§ What this task involves
The full listing, returned exactly and free of pictures, is the expected answer.

### Provided information ###

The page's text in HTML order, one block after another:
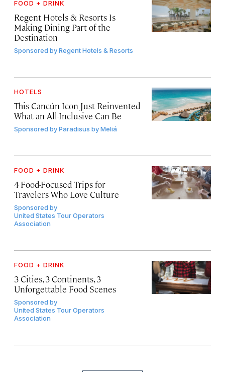
FOOD + DRINK
Regent Hotels & Resorts Is
Making Dining Part of the
Destination
Sponsored byRegent Hotels & Resorts
HOTELS
This Cancún Icon Just Reinvented
What an All-Inclusive Can Be
Sponsored byParadisus by Meliá
FOOD + DRINK
4 Food-Focused Trips for
Travelers Who Love Culture
Sponsored by
United States Tour Operators
Association
FOOD + DRINK
3 Cities, 3 Continents, 3
Unforgettable Food Scenes
Sponsored by
United States Tour Operators
Association

###

§ Finished task
The page's text in HTML order, one block after another:
FOOD + DRINK
Regent Hotels & Resorts Is
Making Dining Part of the
Destination
Sponsored byRegent Hotels & Resorts
HOTELS
This Cancún Icon Just Reinvented
What an All-Inclusive Can Be
Sponsored byParadisus by Meliá
FOOD + DRINK
4 Food-Focused Trips for
Travelers Who Love Culture
Sponsored by
United States Tour Operators
Association
FOOD + DRINK
3 Cities, 3 Continents, 3
Unforgettable Food Scenes
Sponsored by
United States Tour Operators
Association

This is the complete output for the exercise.